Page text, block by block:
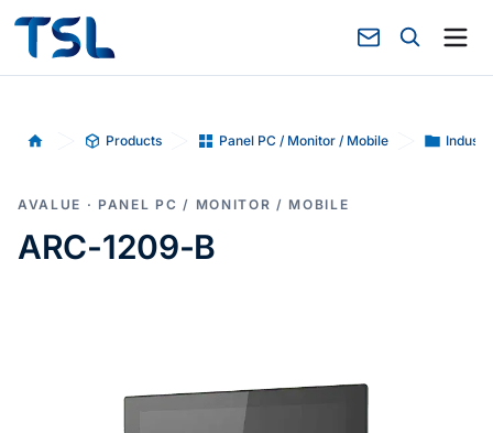
Home Products Panel PC / Monitor / Mobile
AVALUE · PANEL PC / MONITOR / MOBILE
ARC-1209-B
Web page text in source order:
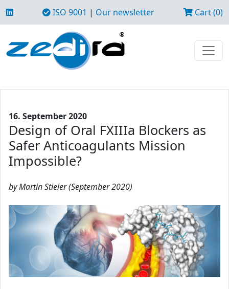
ISO 9001 | Our newsletter Cart (0)
16. September 2020
Design of Oral FXIIIa Blockers as
Safer Anticoagulants Mission
Impossible?
by Martin Stieler (September 2020)
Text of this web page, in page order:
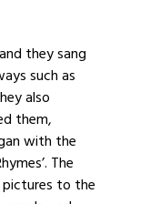
they sang
such as
also
them,
with the
The
to the
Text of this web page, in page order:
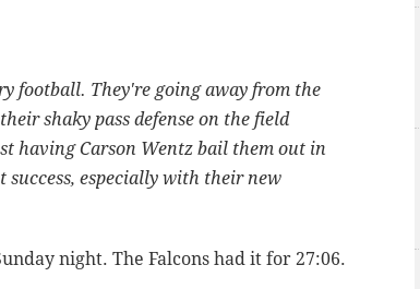
football. They're going away from the
shaky pass defense on the field
having Carson Wentz bail them out in
especially with their new
night. The Falcons had it for 27:06.
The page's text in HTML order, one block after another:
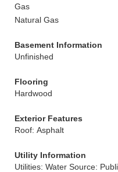
Gas
Natural Gas
Basement Information
Unfinished
Flooring
Hardwood
Exterior Features
Roof: Asphalt
Utility Information
Utilities: Water Source:
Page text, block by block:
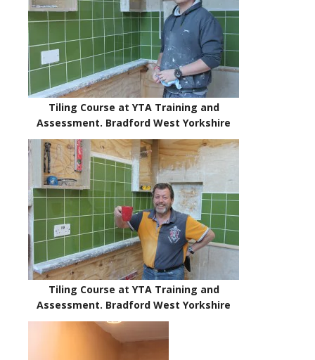
Tiling Course at YTA Training and
Assessment. Bradford West Yorkshire
Tiling Course at YTA Training and
Assessment. Bradford West Yorkshire
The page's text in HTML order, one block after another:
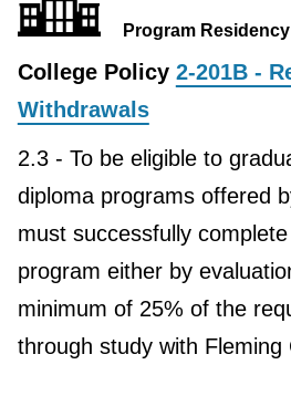
Program
College Policy 2-201B -
Withdrawals
2.3 - To be eligible to
diploma programs offered
must successfully
program either by
minimum of 25% of the
through study with
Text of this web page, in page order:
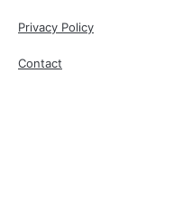
Privacy Policy
Contact
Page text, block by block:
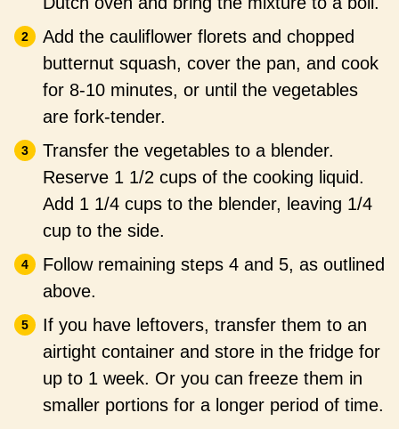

◆ Task statement: Reproduce, exactly and with no pictures, the lines from the line containing "Web page text" through the closing line of the data above, keeping both ends.

◆ Answer for the task:
Web page text in source order:
ISO 9001 | Our newsletter Cart (0)
16. September 2020
Design of Oral FXIIIa Blockers as
Safer Anticoagulants Mission
Impossible?
by Martin Stieler (September 2020)
Text of this web page, in page order:
they sang
such as
also
them,
with the
The
to the
Text of this web page, in page order:
football. They're going away from the
shaky pass defense on the field
having Carson Wentz bail them out in
especially with their new
night. The Falcons had it for 27:06.
The page's text in HTML order, one block after another:
Gas
Natural Gas
Basement Information
Unfinished
Flooring
Hardwood
Exterior Features
Roof: Asphalt
Utility Information
Utilities: Water Source:
Page text, block by block:
Tiling Course at YTA Training and
Assessment. Bradford West Yorkshire
Tiling Course at YTA Training and
Assessment. Bradford West Yorkshire
The page's text in HTML order, one block after another:
Program
College Policy 2-201B -
Withdrawals
2.3 - To be eligible to
diploma programs offered
must successfully
program either by
minimum of 25% of the
through study with
Text of this web page, in page order:
Privacy Policy
Contact
Page text, block by block:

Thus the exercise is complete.